▶

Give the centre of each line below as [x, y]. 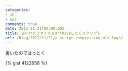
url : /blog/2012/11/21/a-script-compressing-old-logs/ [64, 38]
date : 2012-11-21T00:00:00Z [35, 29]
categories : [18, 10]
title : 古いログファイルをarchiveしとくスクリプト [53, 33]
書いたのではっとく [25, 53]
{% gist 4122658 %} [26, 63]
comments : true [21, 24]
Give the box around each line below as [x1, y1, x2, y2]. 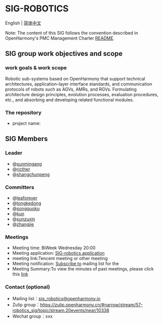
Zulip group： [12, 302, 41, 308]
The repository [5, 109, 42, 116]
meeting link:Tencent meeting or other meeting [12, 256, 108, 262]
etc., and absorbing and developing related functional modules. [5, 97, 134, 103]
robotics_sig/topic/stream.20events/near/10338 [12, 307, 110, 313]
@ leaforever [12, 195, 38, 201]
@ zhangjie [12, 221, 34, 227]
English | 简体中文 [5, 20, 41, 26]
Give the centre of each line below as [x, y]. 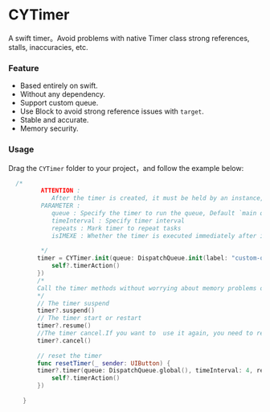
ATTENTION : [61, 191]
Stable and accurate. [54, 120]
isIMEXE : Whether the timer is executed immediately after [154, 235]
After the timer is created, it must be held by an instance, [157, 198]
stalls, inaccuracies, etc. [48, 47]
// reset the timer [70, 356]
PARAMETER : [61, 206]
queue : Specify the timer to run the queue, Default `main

◀

▶ What needs to be done: Apart from the pictures, return every entry above exactly as given.

▶ Response to the exercise:
Give the centre of each line below as [x, y]. 
url : /blog/2012/11/21/a-script-compressing-old-logs/ [64, 38]
date : 2012-11-21T00:00:00Z [35, 29]
categories : [18, 10]
title : 古いログファイルをarchiveしとくスクリプト [53, 33]
書いたのではっとく [25, 53]
{% gist 4122658 %} [26, 63]
comments : true [21, 24]
Give the box around each line below as [x1, y1, x2, y2]. 
Zulip group： [12, 302, 41, 308]
The repository [5, 109, 42, 116]
meeting link:Tencent meeting or other meeting [12, 256, 108, 262]
etc., and absorbing and developing related functional modules. [5, 97, 134, 103]
robotics_sig/topic/stream.20events/near/10338 [12, 307, 110, 313]
@ leaforever [12, 195, 38, 201]
@ zhangjie [12, 221, 34, 227]
English | 简体中文 [5, 20, 41, 26]
Give the centre of each line below as [x, y]. 
ATTENTION : [61, 191]
Stable and accurate. [54, 120]
isIMEXE : Whether the timer is executed immediately after [154, 235]
After the timer is created, it must be held by an instance, [157, 198]
stalls, inaccuracies, etc. [48, 47]
// reset the timer [70, 356]
PARAMETER : [61, 206]
queue : Specify the timer to run the queue, Default `main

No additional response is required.